Definition/Requirements

Single sign-on (SSO) allows users to log in only once and have direct access to all trusted systems.

Dealing with problems/technical background

  • Traditional single-system Tomcat login

    • At login, the user information is saved in the Session object
    • On exit, delete user information from session
  • Sessions are not shared among multiple systems

The solution

options content The advantages and disadvantages
Plan a Tomcat cluster to achieve global session replication Affecting Cluster Performance
Scheme 2 Map to the same server based on the requested IP When a machine breaks down, the session saved on the machine is lost
Plan 3 Session data is stored in Redis
Plan 4 Single sign-on (sso)

Design scenario

Scenario 1 Internal subsystems log in to each other

All front-end service requests are intercepted by the authentication center (some are implemented through the gateway and authentication service), and the authentication center determines whether to log in.

If the login succeeds, you can directly access the corresponding subsystem without further login.
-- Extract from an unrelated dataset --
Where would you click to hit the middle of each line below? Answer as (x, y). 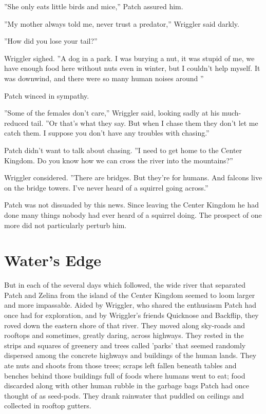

If you have not logged in, the login page is displayed.

Similar to spring microservices architecture, gateway unified authentication.

Scenario 2 The current system is integrated with a third-party system

On a third-party system, click the button to jump to the current system.

Scenario 3 The independent authentication center manages multi-system login

The most typical and commonly used

The login process

System 1 Login:

  • The user enters the user name and password to submit a login application

  • The authentication center verifies user information, creates a global session between the user and the authentication center, and creates an authorization token

  • The authentication authority redirects the original requested address with the token (System 1)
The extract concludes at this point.